Angus Woods: Abandoned productive farmers paying a levy for nothing

I attended a Department of Agriculture meeting in Carlow last week to update farmers on the changes that are part of Ireland’s CAP Strategic Plan.
These changes will have a significant impact at the operational level. There are things we need to do and consider before January 2023.
Wicklow is a small agricultural county so it is normal and expected to travel to our larger neighbors for informational meetings. It has been a few years since we had the privilege of hosting a large farm gathering in this county.
Trying to organize large public farmers’ meetings has always been difficult, especially when they were held in March in a county like Carlow, which is famous for hardworking farmers.
The difficulty increases as calving, lambing and sowing are high on everyone’s priority list.
Many farmers in Carlow and surrounding counties will suffer financial losses as a result of Secretary Charlie McConalogue’s CAP reforms, so I expected a good turnout that evening.
Previous reforms would have seen packed venues with passionate crowds raised and ready for anyone to propose anything that would have a negative financial impact on their farms.
There would have been a sense of electricity and loud chatter in the audience before the sessions began.
Not this time.
There was no problem finding a parking space and what struck me was the silence in the room. About 150 were in attendance and spread well around the room. No buzzing in the corridor or lobby. Even allowing for the Covid effect, it was really quite spooky.
The department had six speakers on duty, each of whom presented their specialist areas briefly but in detail.

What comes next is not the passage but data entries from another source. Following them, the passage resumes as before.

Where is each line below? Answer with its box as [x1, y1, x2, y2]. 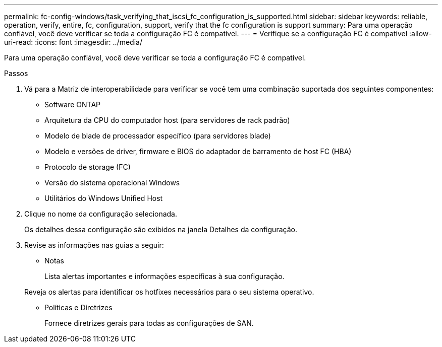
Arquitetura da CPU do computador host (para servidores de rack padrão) [44, 116, 290, 124]
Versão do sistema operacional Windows [44, 178, 180, 187]
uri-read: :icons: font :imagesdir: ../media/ [4, 38, 142, 46]
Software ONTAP [44, 100, 101, 109]
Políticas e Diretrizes [44, 303, 113, 312]
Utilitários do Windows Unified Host [44, 194, 163, 202]
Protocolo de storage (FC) [44, 163, 131, 171]
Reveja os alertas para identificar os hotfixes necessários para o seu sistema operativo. [24, 288, 314, 296]
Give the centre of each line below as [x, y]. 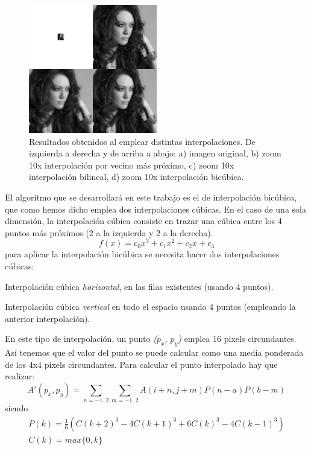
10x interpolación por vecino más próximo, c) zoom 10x [132, 165]
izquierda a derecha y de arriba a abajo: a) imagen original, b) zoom [155, 153]
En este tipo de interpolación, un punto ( [81, 339]
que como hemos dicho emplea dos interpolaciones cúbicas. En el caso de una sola [155, 209]
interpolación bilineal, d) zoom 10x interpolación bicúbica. [137, 177]
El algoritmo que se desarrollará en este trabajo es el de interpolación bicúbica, [151, 197]
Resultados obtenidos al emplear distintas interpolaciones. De [142, 141]
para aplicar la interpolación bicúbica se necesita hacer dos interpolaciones [142, 254]
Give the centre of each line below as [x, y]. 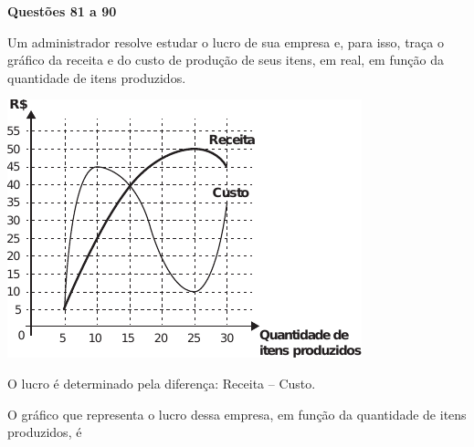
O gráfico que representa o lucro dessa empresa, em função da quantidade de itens [237, 414]
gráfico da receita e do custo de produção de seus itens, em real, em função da [226, 60]
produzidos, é [45, 432]
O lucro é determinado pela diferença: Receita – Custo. [162, 383]
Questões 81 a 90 [62, 11]
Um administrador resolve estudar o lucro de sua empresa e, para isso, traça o [226, 42]

When they were finished, the assembly was opened to questions and opinions from the floor.
Much of what has been presented as the future of Irish agriculture for the next five years will result in reduced production. However, Minister McConalogue has urged productive farmers to increase tillage, which was mentioned several times during the Q&A. Somewhat contradictory political positions.
The cuts being made in the McConalogue reform affecting the productive farmers present at the meeting are not the first. They come on top of the earlier convergence that comes on top of the SPS cuts in the Ciolos reforms.
Farmers in Carlow suffered more than any other county when former Agriculture Secretary Mary Coughlan oversaw the closure of Ireland’s sugar beet sector, with the compensation beet farmers receiving being included in their individual SPS over a seven-year period.
Sugar beets were a crucial component in their crop rotations and their most profitable crop. A vibrant sector that has been shut down to make way for sugar imports into the EU.
At the meeting, the lack of representation of agricultural organizations was very noticeable. One of the most productive parts of the country is facing massive challenges, and there have been no signs of Presidents or MPs, resource chairs, executives or board members (with the exception of Francie Gorman). The district chairs were strangely silent.
I wondered what exactly are hardworking, productive farmers paying a levy for? The levy system could always be justified if the IFA had a sound CAP policy that supported production from the start of the CAP discussions. This did not happen with this CAP reform.
The reason given by IFA staff and senior elected leaders was that they had more winners than losers on convergence, frontloading and environmental programs.
The ridiculous convoys of tractors at the end of the CAP negotiations, urging the government to sit down and speak to the IFA when concrete demands and proposals should have been the cause of any protests, showed their inability to adequately represent productive farmers.
The 2015 Teagasc study, which shows that 40 percent of farms have a total yield of less than €8,000 per year, points to the difficulties of developing policies that favor production.
According to the study, at least 52,000 farms do not rely on agricultural production – they rely on off-farm income.
The move away from defending production makes the levy vulnerable and difficult to justify, particularly by the productive dry livestock and arable sectors, which rely heavily on direct payments to compete with non-EU imports and intensively farmed white meat.
As the number of full-time farmers falls and there is a lack of young people entering the sector, the number of agricultural votes is also falling.
Productive farmers need good representation more than ever as the number of farming votes dwindles and politicians look for areas where they can collect votes more quickly and easily.
It’s hard to see where those who are losing heavily again on this CAP reform can get the support they need, and the sense of defeat was evident listening to good, hard-working, productive farmers after the meeting. It was a sense of abandonment that was so sad to hear.
Angus Woods is a drywall builder in Co Wicklow.